If you see DOAS mentioned on the ARE, the key thing to remember is that it’s always paired with something else. It never works alone.

Water-Based HVAC Systems (Hydronic Systems)

Hydronic systems use water as the primary medium for transporting heating and cooling energy throughout the building.

Instead of large ductwork, you’ve got pipes. And instead of air blowing out of diffusers, you’ve got terminal units in the occupied spaces that use the hot or chilled water to condition the air locally.

The big advantage from an architect standpoint?

Pipes are dramatically smaller than ducts.

Water is a far more efficient medium for carrying thermal energy than air, so hydronic systems require significantly less shaft space and much shallower ceiling plenums for distribution.

You’ll still need some plenum space for a small DOAS or ventilation ductwork (since hydronic systems only move water, not air), but it’s a fraction of what an all-air system demands.

Fan Coil Units (FCUs)

A fan coil unit is a small, simple device in each room or zone. It has a fan and a coil (hence the name). Hot or chilled water gets piped to the coil, the fan blows room air across it, and conditioned air comes out the other side.

Four-pipe fan coil unit system diagram showing chilled and hot water piped from a central plant to individual rooms

Fan coils come in two main configurations:

  • Two-pipe systems – One supply pipe and one return pipe. The building is either in heating mode or cooling mode, but not both at the same time. The whole building switches seasonally.
  • Four-pipe systems – Separate hot water and chilled water piping to each unit. Every room can independently heat or cool at any time. More expensive to install, but way more flexible.

Fan coil units are the go-to system for buildings with lots of individual rooms that each need their own temperature control.

Hotels, apartments, condos, dormitories, assisted living facilities.
Anywhere you’ve got a hallway full of rooms and every occupant wants to set their own thermostat.

For the ARE, remember this: if the question describes a building with many individually controlled rooms and mentions a hydronic system, fan coils are almost certainly the answer.

Chilled Beams

Chilled beams are ceiling-mounted units that use chilled water to cool the space through convection. Cool water flows through the beam, the air around it cools and drops, and warm air rises to replace it.
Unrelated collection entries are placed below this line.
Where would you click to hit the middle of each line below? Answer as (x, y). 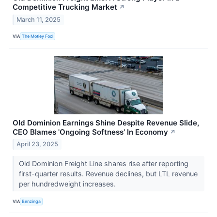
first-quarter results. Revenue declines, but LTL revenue (108, 174)
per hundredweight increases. (68, 184)
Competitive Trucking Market (65, 7)
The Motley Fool (38, 36)
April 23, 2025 (38, 144)
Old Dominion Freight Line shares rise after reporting (103, 164)
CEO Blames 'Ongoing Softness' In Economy (90, 132)
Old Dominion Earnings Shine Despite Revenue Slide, (106, 123)
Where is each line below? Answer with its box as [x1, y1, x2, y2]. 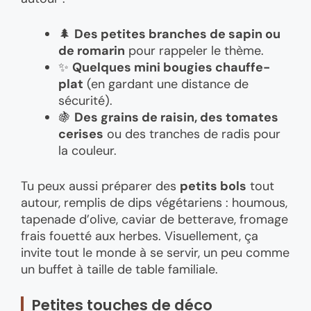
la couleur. [58, 142, 117, 159]
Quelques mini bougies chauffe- [72, 58, 270, 76]
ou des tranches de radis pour [103, 125, 280, 142]
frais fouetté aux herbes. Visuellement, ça [21, 227, 258, 244]
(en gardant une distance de [83, 75, 249, 92]
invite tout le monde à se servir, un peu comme [21, 244, 289, 261]
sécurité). [58, 92, 112, 109]
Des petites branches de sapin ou [74, 25, 280, 42]
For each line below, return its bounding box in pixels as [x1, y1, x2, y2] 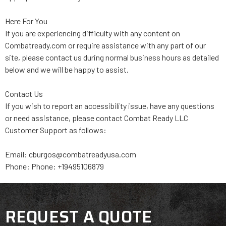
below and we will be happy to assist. [5, 64, 129, 74]
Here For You [5, 16, 47, 26]
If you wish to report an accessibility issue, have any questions [5, 100, 214, 110]
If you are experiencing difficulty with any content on [5, 28, 180, 38]
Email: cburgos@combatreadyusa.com [5, 149, 136, 159]
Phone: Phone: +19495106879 [5, 161, 104, 171]
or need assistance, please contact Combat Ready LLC [5, 112, 188, 123]
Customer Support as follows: [5, 125, 106, 135]
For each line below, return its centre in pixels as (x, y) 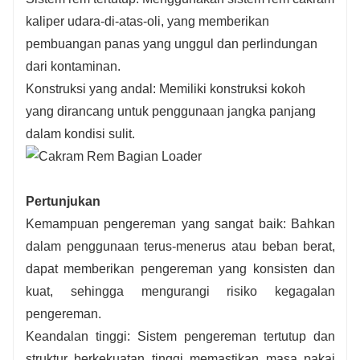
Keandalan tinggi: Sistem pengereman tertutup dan (181, 337)
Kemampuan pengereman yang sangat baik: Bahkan (181, 224)
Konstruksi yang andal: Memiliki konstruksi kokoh (166, 88)
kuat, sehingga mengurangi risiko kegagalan (181, 292)
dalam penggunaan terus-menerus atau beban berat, (181, 247)
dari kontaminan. (73, 66)
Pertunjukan (63, 202)
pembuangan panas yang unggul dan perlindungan (172, 43)
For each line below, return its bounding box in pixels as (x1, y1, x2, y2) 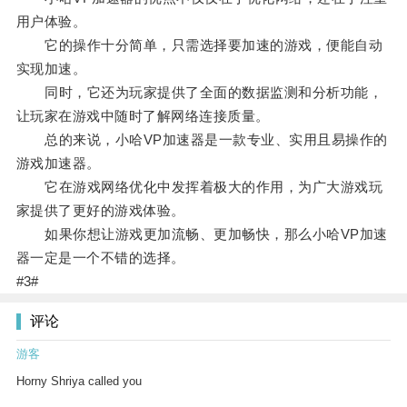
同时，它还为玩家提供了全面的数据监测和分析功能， (15, 84, 383, 101)
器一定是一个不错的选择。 (15, 250, 185, 266)
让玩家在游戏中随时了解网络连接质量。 (15, 108, 270, 124)
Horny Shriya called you (16, 374, 142, 389)
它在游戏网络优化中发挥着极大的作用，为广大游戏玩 (15, 179, 383, 195)
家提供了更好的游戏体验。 (15, 203, 185, 219)
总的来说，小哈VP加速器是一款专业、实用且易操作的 (15, 132, 388, 148)
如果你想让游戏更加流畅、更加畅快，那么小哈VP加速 (15, 226, 388, 243)
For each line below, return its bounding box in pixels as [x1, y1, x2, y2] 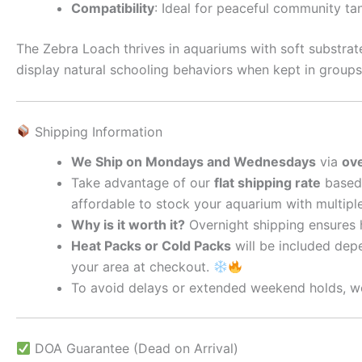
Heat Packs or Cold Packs [71, 237, 231, 254]
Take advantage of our [71, 174, 214, 191]
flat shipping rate [214, 174, 321, 191]
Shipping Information [31, 123, 163, 140]
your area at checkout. [71, 258, 213, 275]
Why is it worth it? [71, 216, 185, 233]
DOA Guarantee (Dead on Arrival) [31, 339, 239, 356]
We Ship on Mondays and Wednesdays [71, 153, 316, 170]
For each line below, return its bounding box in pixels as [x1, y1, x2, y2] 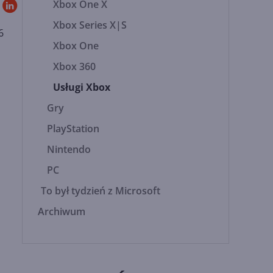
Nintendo [47, 143, 91, 156]
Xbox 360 [53, 60, 96, 73]
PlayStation [47, 122, 100, 135]
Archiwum [38, 205, 86, 218]
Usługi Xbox [53, 80, 111, 94]
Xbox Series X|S [53, 18, 127, 32]
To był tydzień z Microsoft [41, 184, 161, 197]
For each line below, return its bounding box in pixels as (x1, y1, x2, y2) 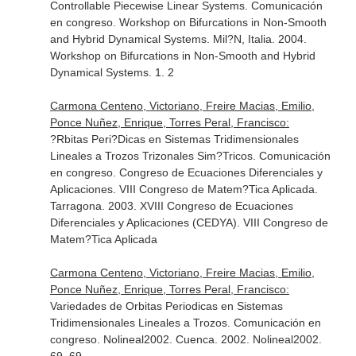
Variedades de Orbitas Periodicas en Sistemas (49, 300, 283, 312)
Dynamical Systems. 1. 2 (49, 66, 174, 79)
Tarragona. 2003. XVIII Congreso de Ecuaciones (49, 199, 293, 212)
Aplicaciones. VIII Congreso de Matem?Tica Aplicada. (49, 183, 318, 195)
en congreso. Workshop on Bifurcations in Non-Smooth (49, 16, 327, 29)
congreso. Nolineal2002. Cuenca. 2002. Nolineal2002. (49, 333, 322, 346)
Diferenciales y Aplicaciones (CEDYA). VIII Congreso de (49, 216, 328, 229)
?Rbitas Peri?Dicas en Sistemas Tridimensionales (49, 133, 299, 145)
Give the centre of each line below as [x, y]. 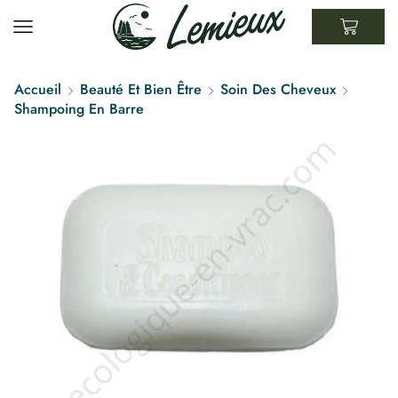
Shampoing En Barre [79, 109]
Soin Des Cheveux [278, 89]
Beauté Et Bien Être [141, 89]
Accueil [38, 89]
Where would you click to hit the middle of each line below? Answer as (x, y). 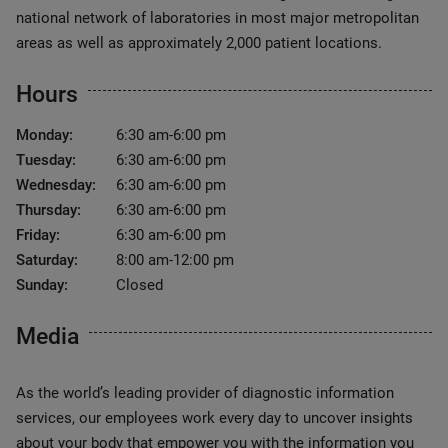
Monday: (44, 135)
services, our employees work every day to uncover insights (214, 418)
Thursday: (48, 210)
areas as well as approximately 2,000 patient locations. (199, 43)
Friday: (38, 235)
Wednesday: (56, 185)
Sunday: (42, 285)
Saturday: (47, 260)
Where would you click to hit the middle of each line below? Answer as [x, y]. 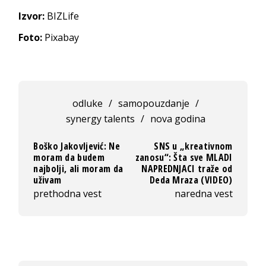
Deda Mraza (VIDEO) [191, 180]
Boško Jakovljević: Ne [77, 146]
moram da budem [69, 158]
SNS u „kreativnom [193, 146]
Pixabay [61, 38]
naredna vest [203, 194]
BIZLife [62, 16]
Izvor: [32, 16]
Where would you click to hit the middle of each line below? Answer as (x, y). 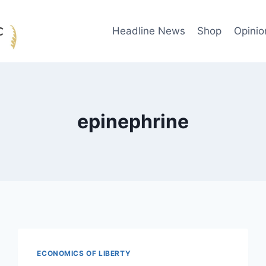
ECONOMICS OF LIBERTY (84, 254)
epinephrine (133, 122)
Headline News (148, 31)
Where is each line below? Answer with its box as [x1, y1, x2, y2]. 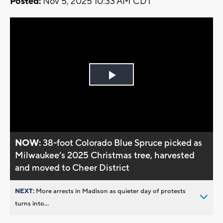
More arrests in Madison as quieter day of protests [36, 187, 186, 195]
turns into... [15, 199, 49, 208]
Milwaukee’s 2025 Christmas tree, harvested [15, 149, 195, 161]
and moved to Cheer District [15, 162, 130, 174]
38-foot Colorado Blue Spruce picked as [43, 137, 203, 149]
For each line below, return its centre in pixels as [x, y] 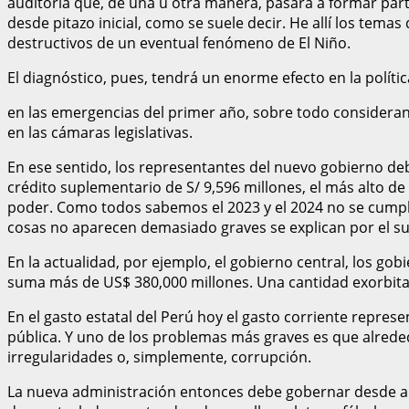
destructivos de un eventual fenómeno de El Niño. [179, 42]
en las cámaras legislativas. [102, 132]
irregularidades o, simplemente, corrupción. [159, 357]
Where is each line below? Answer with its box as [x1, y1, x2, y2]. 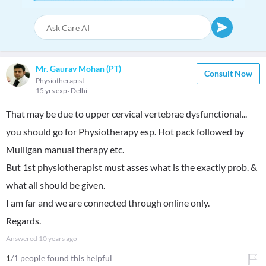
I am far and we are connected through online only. [6, 197, 210, 208]
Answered [6, 234, 39, 243]
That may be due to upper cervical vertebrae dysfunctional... [6, 108, 247, 119]
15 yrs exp [36, 86, 68, 95]
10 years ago [39, 234, 77, 243]
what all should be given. [6, 179, 105, 191]
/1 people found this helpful [11, 253, 112, 263]
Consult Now [204, 68, 252, 78]
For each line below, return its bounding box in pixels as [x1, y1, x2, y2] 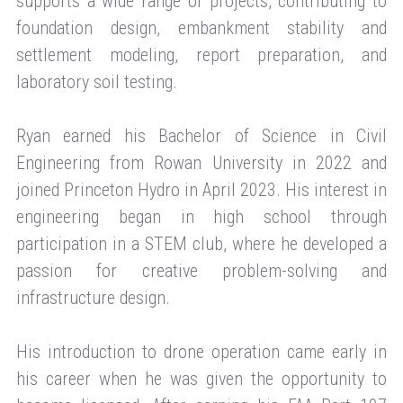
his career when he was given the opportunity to [16, 368, 387, 390]
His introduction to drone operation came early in [16, 341, 387, 363]
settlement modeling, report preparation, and [16, 44, 387, 67]
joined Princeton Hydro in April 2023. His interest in [16, 179, 387, 201]
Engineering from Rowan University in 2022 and [16, 152, 387, 175]
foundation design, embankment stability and [16, 17, 387, 40]
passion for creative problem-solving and [16, 260, 387, 282]
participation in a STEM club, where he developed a [16, 233, 387, 255]
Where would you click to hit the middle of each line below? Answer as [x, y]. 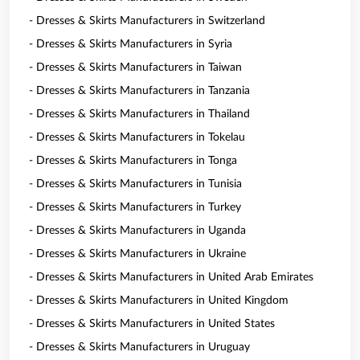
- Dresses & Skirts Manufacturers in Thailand [139, 114]
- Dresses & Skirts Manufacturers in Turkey [135, 207]
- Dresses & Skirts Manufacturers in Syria [131, 44]
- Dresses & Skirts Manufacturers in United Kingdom [159, 301]
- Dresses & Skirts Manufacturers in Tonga [133, 161]
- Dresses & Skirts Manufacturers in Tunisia [135, 184]
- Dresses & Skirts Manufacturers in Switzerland [147, 21]
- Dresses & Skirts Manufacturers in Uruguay [139, 347]

It’s a simple, quiet, and energy-efficient approach to cooling.

Passive and active chilled beam cross sections showing how cool air drops by convection through a perforated ceiling

There are two types:

  • Passive chilled beams – Rely entirely on natural convection. No fan, no moving parts. Very quiet but limited cooling capacity.
  • Active chilled beams – Use a small amount of primary air (usually from a DOAS) to induce more room air across the coil, boosting capacity significantly.

The critical thing to know about chilled beams is humidity control.

If the beam surface gets below the dew point of the room air, you get condensation dripping from the ceiling. That’s a disaster.

So chilled beam installations require very tight humidity control, which is why they’re often paired with a DOAS that dehumidifies the incoming air before it enters the space.

Chilled beams show up most often in labs, offices, and hospitals where quiet operation and energy efficiency matter.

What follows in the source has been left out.